[DATASET Boundary: Start]

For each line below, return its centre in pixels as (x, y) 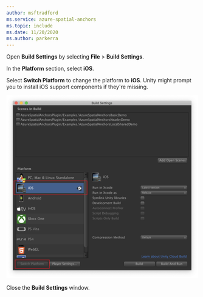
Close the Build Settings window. (48, 287)
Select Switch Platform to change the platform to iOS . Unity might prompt (99, 81)
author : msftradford (33, 13)
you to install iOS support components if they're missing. (77, 87)
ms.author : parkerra (33, 39)
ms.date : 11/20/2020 (33, 32)
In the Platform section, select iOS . (50, 69)
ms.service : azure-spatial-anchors (51, 19)
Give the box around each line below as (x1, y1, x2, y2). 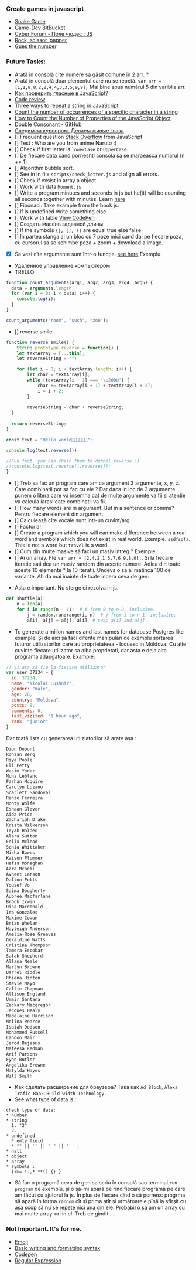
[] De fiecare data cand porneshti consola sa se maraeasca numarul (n (14, 152, 185, 159)
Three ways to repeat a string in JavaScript (14, 102, 119, 109)
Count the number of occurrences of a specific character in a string (14, 108, 178, 115)
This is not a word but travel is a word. (14, 542, 109, 549)
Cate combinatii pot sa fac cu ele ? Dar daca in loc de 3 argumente (14, 486, 176, 493)
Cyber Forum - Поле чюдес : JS (14, 30, 93, 38)
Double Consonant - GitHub (14, 121, 82, 128)
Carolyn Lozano (6, 784, 43, 790)
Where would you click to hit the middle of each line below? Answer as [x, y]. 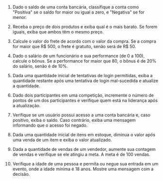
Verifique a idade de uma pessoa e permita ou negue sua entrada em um [85, 164]
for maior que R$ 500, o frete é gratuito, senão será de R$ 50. [74, 46]
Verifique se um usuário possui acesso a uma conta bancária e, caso [81, 115]
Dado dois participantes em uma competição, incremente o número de [83, 95]
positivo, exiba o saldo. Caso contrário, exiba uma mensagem [74, 120]
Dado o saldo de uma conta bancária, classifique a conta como [76, 7]
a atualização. [26, 106]
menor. [20, 17]
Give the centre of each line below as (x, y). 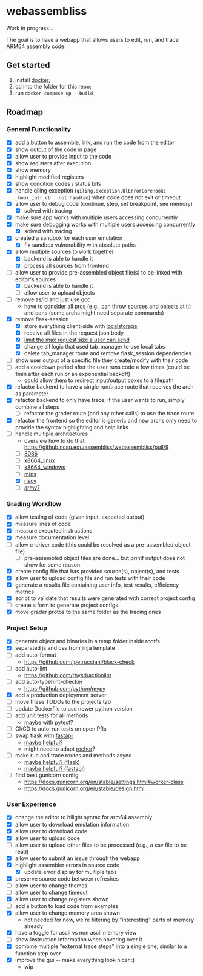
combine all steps (37, 407)
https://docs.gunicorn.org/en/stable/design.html (84, 788)
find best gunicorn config (47, 775)
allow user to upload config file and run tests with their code (90, 578)
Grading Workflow (34, 503)
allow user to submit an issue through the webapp (78, 858)
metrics (25, 592)
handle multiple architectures (52, 434)

[DATASET Boundary: End]

Starting at the line that holds "Give the centre", copy each line exactly through the end of the material above, keeping both ends and dropping the pictures.

OUTPUT FOR THIS TASK =
Give the centre of each line below as (x, y). 
combine all steps (37, 407)
https://docs.gunicorn.org/en/stable/design.html (84, 788)
find best gunicorn config (47, 775)
allow user to upload config file and run tests with their code (90, 578)
Grading Workflow (34, 503)
allow user to submit an issue through the webapp (78, 858)
metrics (25, 592)
handle multiple architectures (52, 434)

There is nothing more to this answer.